## AIM OF THE EXERCISE:
The word "wall" occurs in some lines of the data. Return each such line.

━━━━━━━━

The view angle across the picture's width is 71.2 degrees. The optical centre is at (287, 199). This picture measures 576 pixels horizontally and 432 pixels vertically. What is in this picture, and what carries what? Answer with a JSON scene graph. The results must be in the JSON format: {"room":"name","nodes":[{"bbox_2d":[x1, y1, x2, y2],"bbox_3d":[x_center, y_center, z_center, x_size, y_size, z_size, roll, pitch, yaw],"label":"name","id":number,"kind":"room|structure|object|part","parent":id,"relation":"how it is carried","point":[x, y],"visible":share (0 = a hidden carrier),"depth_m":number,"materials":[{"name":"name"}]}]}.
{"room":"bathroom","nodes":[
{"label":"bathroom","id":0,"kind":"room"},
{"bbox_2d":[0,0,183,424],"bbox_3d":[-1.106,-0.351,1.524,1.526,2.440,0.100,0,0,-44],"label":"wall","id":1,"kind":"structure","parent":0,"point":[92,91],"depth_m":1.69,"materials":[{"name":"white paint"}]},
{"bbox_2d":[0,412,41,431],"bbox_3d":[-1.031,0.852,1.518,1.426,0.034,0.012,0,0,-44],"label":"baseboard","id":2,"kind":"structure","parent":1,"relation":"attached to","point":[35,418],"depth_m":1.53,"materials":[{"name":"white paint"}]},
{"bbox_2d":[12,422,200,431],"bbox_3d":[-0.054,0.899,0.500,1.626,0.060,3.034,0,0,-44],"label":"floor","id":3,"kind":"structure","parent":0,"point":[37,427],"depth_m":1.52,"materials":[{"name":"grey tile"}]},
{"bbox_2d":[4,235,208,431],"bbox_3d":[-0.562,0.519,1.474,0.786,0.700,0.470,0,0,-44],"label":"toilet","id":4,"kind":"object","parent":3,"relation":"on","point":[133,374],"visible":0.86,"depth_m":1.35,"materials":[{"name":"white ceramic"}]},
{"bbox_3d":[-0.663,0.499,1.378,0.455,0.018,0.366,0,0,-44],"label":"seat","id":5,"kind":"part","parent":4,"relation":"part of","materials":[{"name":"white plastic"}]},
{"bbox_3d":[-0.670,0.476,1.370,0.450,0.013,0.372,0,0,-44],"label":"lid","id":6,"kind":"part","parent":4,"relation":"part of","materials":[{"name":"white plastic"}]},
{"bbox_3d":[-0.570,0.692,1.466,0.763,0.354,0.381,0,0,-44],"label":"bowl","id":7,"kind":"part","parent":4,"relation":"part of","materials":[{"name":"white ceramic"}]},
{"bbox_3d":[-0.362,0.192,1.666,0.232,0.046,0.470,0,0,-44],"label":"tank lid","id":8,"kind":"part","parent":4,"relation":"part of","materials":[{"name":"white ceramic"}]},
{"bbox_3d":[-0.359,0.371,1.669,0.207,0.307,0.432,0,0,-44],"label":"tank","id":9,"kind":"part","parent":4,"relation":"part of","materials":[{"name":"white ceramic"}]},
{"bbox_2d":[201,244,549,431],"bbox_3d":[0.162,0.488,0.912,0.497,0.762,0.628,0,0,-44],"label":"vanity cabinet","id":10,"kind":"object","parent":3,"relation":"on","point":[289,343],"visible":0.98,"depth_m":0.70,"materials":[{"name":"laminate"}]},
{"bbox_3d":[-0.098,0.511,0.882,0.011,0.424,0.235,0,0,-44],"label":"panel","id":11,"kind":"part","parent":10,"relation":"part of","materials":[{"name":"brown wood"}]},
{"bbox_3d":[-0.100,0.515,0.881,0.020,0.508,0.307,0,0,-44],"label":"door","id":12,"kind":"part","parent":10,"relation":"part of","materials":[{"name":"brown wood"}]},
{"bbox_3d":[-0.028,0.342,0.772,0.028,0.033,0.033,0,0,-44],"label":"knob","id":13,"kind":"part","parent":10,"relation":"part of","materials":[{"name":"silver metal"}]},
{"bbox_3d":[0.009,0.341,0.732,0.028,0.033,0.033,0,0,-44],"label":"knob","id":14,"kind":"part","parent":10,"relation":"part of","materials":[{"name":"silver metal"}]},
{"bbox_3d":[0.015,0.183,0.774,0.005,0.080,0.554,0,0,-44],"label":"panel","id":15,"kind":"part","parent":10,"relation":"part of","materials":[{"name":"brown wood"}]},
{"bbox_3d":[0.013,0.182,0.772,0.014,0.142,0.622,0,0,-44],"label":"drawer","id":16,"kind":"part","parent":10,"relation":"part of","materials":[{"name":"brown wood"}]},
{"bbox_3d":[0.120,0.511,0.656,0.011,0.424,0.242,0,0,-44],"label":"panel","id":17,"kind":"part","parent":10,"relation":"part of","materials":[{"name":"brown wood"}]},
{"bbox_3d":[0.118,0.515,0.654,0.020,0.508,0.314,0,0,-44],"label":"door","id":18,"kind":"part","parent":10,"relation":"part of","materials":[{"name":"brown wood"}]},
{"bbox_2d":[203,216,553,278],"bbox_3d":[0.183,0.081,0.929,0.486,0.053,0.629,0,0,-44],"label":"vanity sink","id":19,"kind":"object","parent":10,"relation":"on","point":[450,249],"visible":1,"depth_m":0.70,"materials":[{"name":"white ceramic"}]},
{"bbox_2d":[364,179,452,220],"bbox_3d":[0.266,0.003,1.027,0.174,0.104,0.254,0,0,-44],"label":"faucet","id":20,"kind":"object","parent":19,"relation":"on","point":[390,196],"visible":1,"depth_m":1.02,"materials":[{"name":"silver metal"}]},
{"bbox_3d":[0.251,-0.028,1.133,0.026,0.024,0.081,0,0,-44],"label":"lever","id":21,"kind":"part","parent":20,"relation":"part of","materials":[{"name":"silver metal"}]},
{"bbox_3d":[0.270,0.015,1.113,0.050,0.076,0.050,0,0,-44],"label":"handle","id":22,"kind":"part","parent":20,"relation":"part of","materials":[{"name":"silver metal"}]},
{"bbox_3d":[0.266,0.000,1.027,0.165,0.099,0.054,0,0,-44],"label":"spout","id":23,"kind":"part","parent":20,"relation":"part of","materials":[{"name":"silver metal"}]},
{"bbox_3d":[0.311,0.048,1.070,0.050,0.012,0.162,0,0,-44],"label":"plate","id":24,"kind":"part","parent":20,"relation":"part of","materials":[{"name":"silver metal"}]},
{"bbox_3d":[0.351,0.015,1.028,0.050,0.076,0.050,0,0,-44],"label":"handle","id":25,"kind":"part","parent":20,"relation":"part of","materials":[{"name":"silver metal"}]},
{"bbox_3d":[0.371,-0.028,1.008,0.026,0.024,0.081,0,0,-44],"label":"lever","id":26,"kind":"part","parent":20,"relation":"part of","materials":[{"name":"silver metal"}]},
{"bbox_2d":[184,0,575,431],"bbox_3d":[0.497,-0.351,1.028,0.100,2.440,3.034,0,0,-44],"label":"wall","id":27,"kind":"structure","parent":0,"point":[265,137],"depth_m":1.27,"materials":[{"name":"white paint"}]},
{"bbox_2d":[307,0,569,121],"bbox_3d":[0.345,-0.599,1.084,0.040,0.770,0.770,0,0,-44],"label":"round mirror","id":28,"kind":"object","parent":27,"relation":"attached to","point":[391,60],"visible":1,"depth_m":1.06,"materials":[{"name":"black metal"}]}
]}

━━━━━━━━

## REPLY:
{"bbox_2d":[0,0,183,424],"bbox_3d":[-1.106,-0.351,1.524,1.526,2.440,0.100,0,0,-44],"label":"wall","id":1,"kind":"structure","parent":0,"point":[92,91],"depth_m":1.69,"materials":[{"name":"white paint"}]},
{"bbox_2d":[184,0,575,431],"bbox_3d":[0.497,-0.351,1.028,0.100,2.440,3.034,0,0,-44],"label":"wall","id":27,"kind":"structure","parent":0,"point":[265,137],"depth_m":1.27,"materials":[{"name":"white paint"}]},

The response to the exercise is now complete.